- Dołączył: 2008-04-01
- Miasto: Poznań
- Liczba postów: 7939
26 marca 2011, 23:39
W formie mobilizacji , będę robiła zestawienie tygodniowe utraty wagiLISTA OTWARTA
jasmina19 - 108,7kg - 107,6kg(-1,1) - 107.3kg(-0,3) - 108,1kg(+0,8) - 107,3kg(-0,8)

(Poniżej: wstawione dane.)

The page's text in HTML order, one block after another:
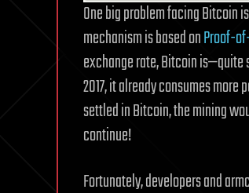
One big problem facing Bitcoin
mechanism is based onProof-
exchange rate, Bitcoin
2017, it already consumes
settled in Bitcoin, the mining
continue!
Fortunately, developers and
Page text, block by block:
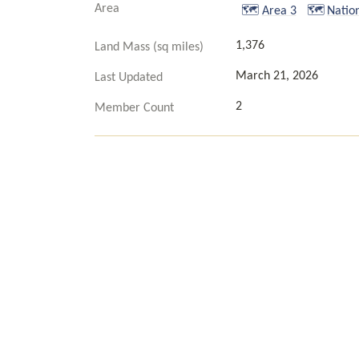
Area 🗺️ Area 3 🗺️
Land Mass (sq miles) 1,376
Last Updated March 21, 2026
Member Count 2
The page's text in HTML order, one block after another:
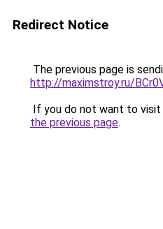
Redirect Notice
The previous page is
http://maximstroy.ru/
If you do not want to visit
the previous page.
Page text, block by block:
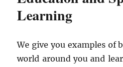
Learning
We give you examples of
world around you and
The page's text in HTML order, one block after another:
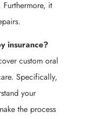
it
insurance?
custom oral
Specifically,
your
the process
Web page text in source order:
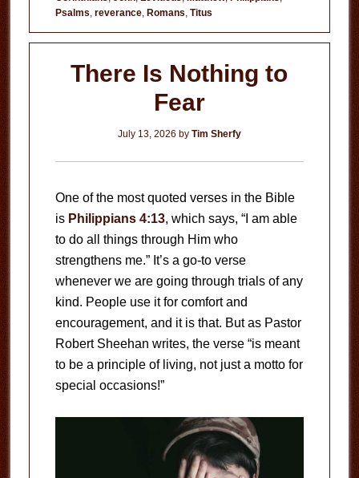
Psalms, reverance, Romans, Titus
There Is Nothing to
Fear
July 13, 2026 by Tim Sherfy
One of the most quoted verses in the Bible
is Philippians 4:13, which says, “I am able
to do all things through Him who
strengthens me.” It’s a go-to verse
whenever we are going through trials of any
kind. People use it for comfort and
encouragement, and it is that. But as Pastor
Robert Sheehan writes, the verse “is meant
to be a principle of living, not just a motto for
special occasions!”
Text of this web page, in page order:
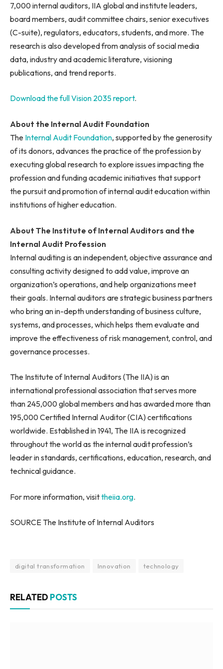
7,000 internal auditors, IIA global and institute leaders,
board members, audit committee chairs, senior executives
(C-suite), regulators, educators, students, and more. The
research is also developed from analysis of social media
data, industry and academic literature, visioning
publications, and trend reports.
Download the full Vision 2035 report.
About the Internal Audit Foundation
The Internal Audit Foundation, supported by the generosity
of its donors, advances the practice of the profession by
executing global research to explore issues impacting the
profession and funding academic initiatives that support
the pursuit and promotion of internal audit education within
institutions of higher education.
About The Institute of Internal Auditors and the
Internal Audit Profession
Internal auditing is an independent, objective assurance and
consulting activity designed to add value, improve an
organization’s operations, and help organizations meet
their goals. Internal auditors are strategic business partners
who bring an in-depth understanding of business culture,
systems, and processes, which helps them evaluate and
improve the effectiveness of risk management, control, and
governance processes.
The Institute of Internal Auditors (The IIA) is an
international professional association that serves more
than 245,000 global members and has awarded more than
195,000 Certified Internal Auditor (CIA) certifications
worldwide. Established in 1941, The IIA is recognized
throughout the world as the internal audit profession’s
leader in standards, certifications, education, research, and
technical guidance.
For more information, visittheiia.org.
SOURCE The Institute of Internal Auditors
digital transformation Innovation technology
RELATED POSTS
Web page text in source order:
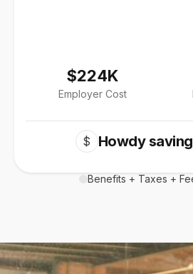
$224K
Employer Cost
$ Howdy
Benefits + Taxes +
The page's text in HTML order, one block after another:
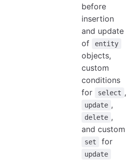
before
insertion
and update
of
entity
objects,
custom
conditions
for
select ,
update ,
delete ,
and custom
set for
update
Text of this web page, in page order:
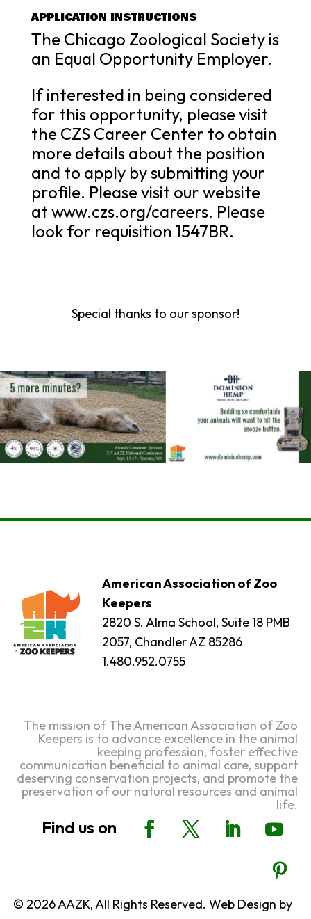
APPLICATION INSTRUCTIONS
The Chicago Zoological Society is
an Equal Opportunity Employer.
If interested in being considered
for this opportunity, please visit
the CZS Career Center to obtain
more details about the position
and to apply by submitting your
profile. Please visit our website
at www.czs.org/careers. Please
look for requisition 1547BR.
Special thanks to our sponsor!
American Association of Zoo
Keepers
2820 S. Alma School, Suite 18 PMB
2057, Chandler AZ 85286
1.480.952.0755
The mission of The American Association of Zoo
Keepers is to advance excellence in the animal
keeping profession, foster effective
communication beneficial to animal care, support
deserving conservation projects, and promote the
preservation of our natural resources and animal
life.
© 2026 AAZK, All Rights Reserved. Web Design by
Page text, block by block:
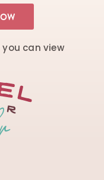
you can view

marta7474 - 87kg - 86kg(-1,0) - 85,5kg(-0,5) - 83,5kg(-2,0) - 83,5kg(0,0)
lalka321 - 87kg - 87kg(0,0) - 85,6kg(-1,4) - 85,6kg(0,0) - 85kg(-0,6)
Essmee - 88kg - 84kg(-4,0) - 82,5kg(-1,5) - 81,9kg(-0,6)

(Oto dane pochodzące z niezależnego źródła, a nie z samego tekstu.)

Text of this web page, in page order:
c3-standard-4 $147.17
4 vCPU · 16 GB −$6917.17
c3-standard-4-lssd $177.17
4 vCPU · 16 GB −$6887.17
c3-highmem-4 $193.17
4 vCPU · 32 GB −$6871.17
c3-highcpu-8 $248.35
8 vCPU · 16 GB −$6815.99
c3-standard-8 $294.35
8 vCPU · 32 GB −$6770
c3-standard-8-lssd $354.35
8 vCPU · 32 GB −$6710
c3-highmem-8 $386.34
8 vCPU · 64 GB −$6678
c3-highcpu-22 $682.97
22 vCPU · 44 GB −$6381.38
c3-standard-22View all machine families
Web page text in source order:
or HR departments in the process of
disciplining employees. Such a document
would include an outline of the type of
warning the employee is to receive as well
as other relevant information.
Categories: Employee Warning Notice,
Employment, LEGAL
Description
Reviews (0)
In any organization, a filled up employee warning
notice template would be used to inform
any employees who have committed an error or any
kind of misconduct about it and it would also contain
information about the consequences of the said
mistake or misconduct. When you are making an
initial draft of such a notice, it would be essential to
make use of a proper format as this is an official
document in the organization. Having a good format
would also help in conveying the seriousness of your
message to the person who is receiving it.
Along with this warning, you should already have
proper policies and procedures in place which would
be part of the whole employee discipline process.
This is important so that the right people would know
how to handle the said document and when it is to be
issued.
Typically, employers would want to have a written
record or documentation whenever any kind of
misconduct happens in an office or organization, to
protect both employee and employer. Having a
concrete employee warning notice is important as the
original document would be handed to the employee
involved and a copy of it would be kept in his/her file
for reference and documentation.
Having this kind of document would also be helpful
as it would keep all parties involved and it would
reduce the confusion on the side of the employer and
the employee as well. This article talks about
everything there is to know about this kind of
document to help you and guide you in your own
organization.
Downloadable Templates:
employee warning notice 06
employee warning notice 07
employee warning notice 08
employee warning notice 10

MagGRUBAda - 70,3kg - 71,1kg(+0,8) - 71,1kg(0,0) - 70kg(-1,1) - 70,3kg(+0,3)
Edytowany przez jasmina19 26 kwietnia 2011, 20:50
- Dołączył: 2011-03-12
- Miasto: Lublin
- Liczba postów: 883
10 kwietnia 2011, 20:57
heloł :)
z tymi rozmiarami ostatnio miałam ubaw po pachy, poszłam do sklepu...a tak konczyło sie na 36 rozmiarze..masakra...i gadałam z kolezanka...która ma inny problem...ma baaaaardzo duza niedowage..nie jest anorektyczka..je za 5 ale nie tyje..i tez nie lubi sklepów...bo wszedzie głownie 36...a na niej 36 wisi :D:D smiałysmy sie ze podobne jestesmy:P
ja jutro sie nie zwaze...bo dzisiaj dostałam okresu...takze prosze o wpisanie wagi z paska...-wole sie nie stresowac..oprócz tego dzisiaj popijam piwo z mezem...wiec waga u mnie po piwie spada(duzo siusiuam:P)
Esmme....to ty krócej ode mnie sie odchudzasz...bo ja tak na serio od 25 marca. i tylko 1,5 kg :(. No ale ty oprócz fachowej dietki to jeszcze wymiatasz na siłce....ja przy 3 dzieci nie mam czasu ...ani kasy :(
Jasmina miałam dzisiaj cwiczyc...ale siedze i browarka popijam..brzuch mnie boli :(
słuchajcie...dzisiaj (pewnie przez okres..bo zazwyczaj nie mam ochoty na slodycze- to nie jest mój grzech) strasznie mi sie chciało słodkiego...upiekłam ciasteczka owsiane.....pycha i w miare dietetyczne..polecam...przewaznie tym co maja problem z toaletą :)
mykam ..pewnie zajrze jeszcze ale jakby nie to miłej nocki :*
11 kwietnia 2011, 13:50
Jestem nareszcie!!!.
Dzisiaj mam małe zamieszanie. Synek jest chory i musiałam odwołać zajęcia oraz wizyta u lekarza nienawidzę lekarzy ale mus to mus!!!
Z dietą jakoś się trzymam chociaż jest coraz ciężej dzisiaj synek zażyczył sobie nugetsy z sosem a później babeczki czekoladowe które włąsnie są w piekarniku, oczywiście nagetsy skończyłam mama a babeczce też się oprę chociaż....nie wątpię heheh.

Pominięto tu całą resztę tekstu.